Exercise inputs START

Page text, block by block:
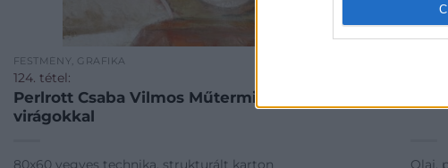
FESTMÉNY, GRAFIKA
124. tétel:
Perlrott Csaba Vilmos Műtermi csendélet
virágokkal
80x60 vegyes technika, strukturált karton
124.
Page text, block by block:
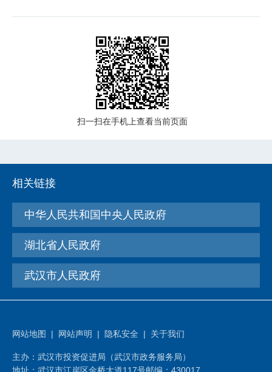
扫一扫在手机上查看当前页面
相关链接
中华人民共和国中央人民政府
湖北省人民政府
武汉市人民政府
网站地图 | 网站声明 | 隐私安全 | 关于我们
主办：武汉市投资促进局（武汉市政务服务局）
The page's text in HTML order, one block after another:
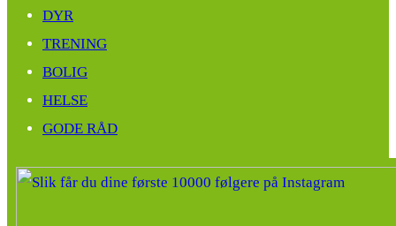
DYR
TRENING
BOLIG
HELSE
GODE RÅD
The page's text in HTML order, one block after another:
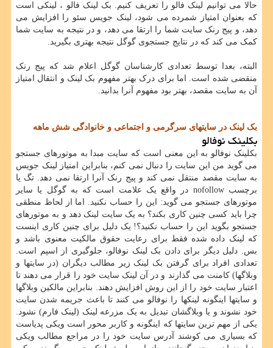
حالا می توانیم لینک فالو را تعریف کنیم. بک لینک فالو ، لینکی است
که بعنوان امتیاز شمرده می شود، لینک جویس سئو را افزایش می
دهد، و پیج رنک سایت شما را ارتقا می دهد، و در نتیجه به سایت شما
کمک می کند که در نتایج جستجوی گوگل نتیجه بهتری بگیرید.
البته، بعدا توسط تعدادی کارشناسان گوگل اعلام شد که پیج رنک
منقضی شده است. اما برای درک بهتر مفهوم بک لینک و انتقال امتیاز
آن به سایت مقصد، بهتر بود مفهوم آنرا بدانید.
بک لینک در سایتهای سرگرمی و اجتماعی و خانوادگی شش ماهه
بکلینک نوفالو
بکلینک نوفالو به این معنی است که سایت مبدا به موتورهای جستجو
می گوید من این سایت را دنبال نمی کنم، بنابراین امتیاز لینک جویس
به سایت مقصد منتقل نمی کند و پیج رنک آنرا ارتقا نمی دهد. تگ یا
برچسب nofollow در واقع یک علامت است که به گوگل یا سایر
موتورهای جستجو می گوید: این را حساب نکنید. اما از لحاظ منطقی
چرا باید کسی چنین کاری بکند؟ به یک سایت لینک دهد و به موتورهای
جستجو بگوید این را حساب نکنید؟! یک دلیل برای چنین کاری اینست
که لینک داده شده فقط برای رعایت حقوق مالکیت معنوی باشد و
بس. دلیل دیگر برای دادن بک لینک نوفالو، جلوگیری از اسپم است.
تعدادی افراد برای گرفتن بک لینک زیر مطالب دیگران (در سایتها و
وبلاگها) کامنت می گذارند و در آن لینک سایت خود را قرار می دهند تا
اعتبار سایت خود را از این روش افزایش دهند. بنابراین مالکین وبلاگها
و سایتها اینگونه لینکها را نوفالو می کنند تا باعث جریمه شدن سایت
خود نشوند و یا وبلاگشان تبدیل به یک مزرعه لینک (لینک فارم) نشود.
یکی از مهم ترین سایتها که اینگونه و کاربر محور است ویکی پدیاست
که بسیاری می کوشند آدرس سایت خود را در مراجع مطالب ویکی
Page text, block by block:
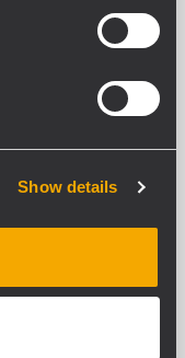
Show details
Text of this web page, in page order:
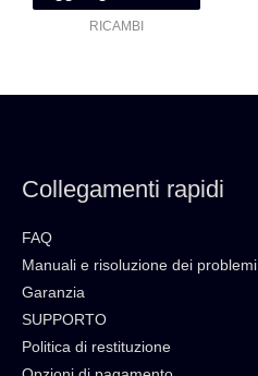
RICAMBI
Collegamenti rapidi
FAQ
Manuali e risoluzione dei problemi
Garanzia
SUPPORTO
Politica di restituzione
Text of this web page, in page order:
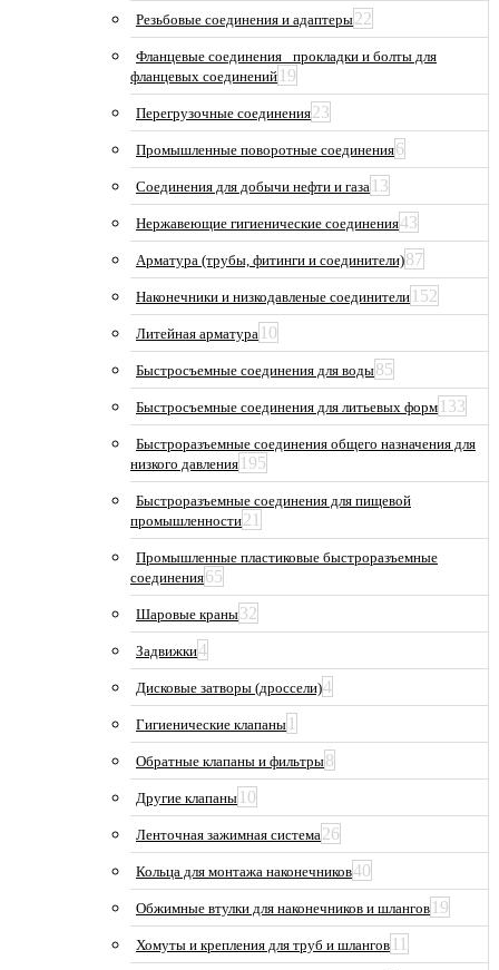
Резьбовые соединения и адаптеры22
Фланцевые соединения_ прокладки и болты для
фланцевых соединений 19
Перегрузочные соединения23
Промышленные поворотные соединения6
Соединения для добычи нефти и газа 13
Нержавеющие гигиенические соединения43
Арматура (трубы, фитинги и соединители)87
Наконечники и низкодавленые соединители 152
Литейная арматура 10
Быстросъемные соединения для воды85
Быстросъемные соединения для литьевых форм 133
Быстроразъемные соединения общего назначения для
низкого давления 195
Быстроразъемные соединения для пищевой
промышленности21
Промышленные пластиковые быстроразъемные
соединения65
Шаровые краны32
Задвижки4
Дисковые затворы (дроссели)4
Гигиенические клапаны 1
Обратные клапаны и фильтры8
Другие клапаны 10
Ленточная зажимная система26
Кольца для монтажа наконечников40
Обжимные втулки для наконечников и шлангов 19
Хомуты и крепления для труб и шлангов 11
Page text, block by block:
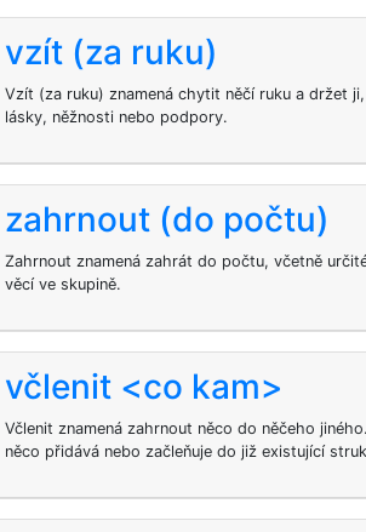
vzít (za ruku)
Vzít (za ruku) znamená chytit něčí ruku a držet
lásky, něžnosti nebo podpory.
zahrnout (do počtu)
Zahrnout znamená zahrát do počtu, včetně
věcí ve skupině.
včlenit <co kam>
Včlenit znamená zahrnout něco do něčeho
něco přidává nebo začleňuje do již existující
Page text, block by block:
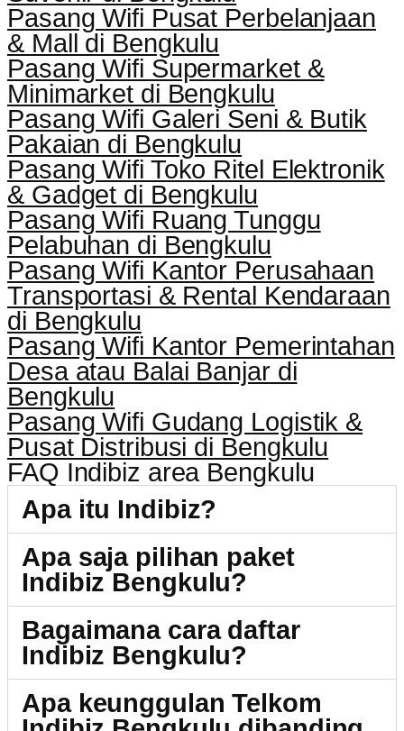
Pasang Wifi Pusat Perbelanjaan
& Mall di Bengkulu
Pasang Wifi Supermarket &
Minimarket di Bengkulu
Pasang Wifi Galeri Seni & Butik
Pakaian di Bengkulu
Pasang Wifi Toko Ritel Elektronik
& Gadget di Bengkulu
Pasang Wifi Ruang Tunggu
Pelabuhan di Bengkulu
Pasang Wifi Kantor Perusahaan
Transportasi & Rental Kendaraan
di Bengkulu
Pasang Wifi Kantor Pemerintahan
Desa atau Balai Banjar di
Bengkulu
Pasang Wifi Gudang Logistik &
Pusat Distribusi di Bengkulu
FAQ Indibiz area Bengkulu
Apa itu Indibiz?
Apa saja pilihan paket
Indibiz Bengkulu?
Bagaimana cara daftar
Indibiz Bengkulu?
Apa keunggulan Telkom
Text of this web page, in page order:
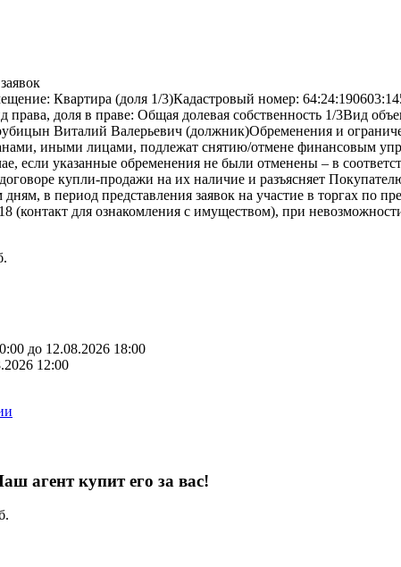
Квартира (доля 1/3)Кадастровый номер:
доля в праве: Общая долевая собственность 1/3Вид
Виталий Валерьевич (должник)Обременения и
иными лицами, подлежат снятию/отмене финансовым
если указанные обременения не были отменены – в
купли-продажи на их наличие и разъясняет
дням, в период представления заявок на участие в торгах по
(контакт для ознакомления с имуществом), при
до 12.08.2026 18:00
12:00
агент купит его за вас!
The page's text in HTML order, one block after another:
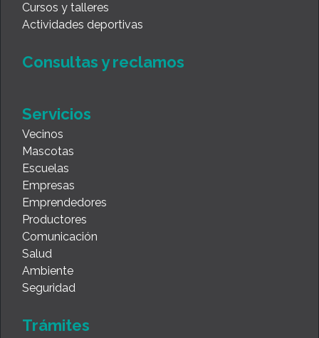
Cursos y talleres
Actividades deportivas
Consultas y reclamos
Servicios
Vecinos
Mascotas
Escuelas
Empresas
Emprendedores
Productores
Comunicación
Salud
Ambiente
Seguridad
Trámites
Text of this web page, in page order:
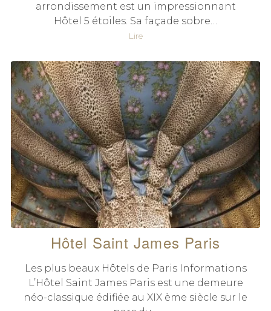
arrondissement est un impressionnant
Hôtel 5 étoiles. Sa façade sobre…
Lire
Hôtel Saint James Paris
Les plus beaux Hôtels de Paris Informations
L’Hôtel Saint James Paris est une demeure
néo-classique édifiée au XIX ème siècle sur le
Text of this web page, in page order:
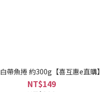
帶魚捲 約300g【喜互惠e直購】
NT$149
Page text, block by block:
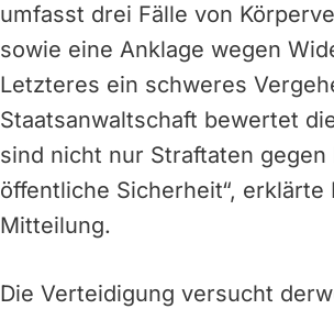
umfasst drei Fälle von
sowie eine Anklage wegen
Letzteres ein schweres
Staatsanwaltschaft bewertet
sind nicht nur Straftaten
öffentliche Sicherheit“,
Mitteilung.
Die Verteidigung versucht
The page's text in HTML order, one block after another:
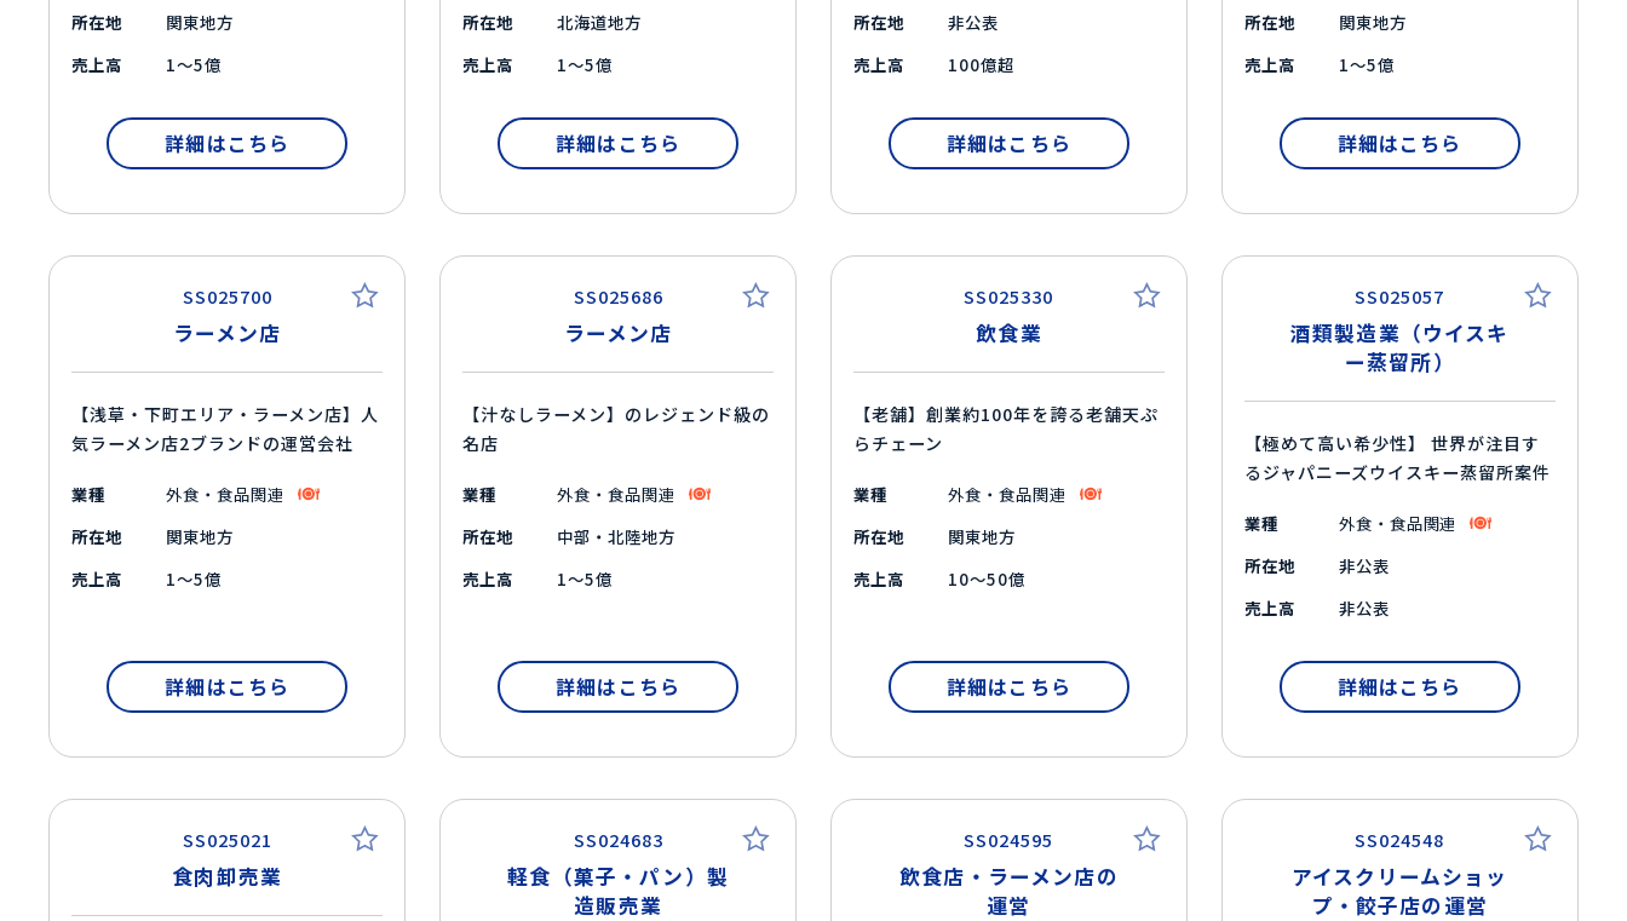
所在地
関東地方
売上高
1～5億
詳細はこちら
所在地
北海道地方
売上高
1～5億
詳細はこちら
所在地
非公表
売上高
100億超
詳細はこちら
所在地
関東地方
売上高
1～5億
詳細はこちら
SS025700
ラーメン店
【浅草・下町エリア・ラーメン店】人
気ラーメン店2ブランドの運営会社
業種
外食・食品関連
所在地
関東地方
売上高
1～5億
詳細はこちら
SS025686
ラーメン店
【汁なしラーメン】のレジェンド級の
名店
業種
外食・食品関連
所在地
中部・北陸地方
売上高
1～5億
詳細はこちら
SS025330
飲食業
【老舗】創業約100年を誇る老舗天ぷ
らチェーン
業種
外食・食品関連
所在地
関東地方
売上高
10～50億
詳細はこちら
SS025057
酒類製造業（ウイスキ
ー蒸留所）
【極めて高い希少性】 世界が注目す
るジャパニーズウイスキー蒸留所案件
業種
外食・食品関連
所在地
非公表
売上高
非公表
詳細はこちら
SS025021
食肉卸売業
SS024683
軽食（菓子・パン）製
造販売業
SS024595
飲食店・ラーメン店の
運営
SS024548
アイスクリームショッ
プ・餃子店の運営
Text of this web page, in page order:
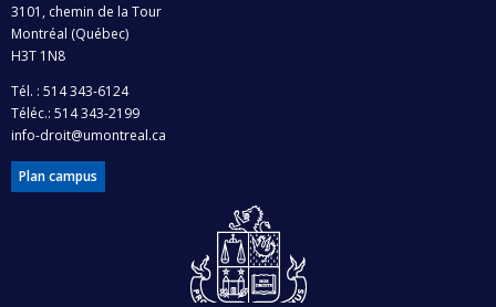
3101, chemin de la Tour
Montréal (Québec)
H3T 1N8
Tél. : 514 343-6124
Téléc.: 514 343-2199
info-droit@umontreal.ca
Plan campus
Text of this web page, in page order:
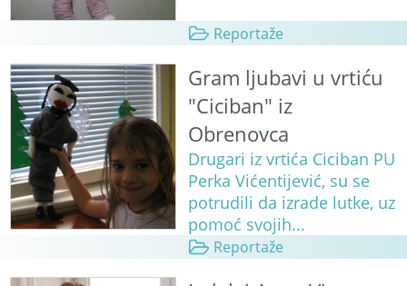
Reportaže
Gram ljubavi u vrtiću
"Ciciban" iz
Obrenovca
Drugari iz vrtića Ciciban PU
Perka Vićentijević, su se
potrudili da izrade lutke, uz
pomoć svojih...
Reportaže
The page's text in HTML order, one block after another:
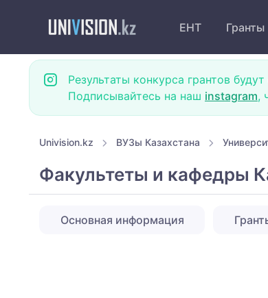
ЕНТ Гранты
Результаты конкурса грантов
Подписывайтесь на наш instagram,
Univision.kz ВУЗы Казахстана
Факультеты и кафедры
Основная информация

Exercise inputs END

## Task details
Take the lines above starting at the one containing "Ленточная зажимная система26" and ending at the one containing "věcí ve skupině.", and print them again exactly, without pictures.

## Result for this exercise
Ленточная зажимная система26
Кольца для монтажа наконечников40
Обжимные втулки для наконечников и шлангов 19
Хомуты и крепления для труб и шлангов 11
Page text, block by block:
vzít (za ruku)
Vzít (za ruku) znamená chytit něčí ruku a držet
lásky, něžnosti nebo podpory.
zahrnout (do počtu)
Zahrnout znamená zahrát do počtu, včetně
věcí ve skupině.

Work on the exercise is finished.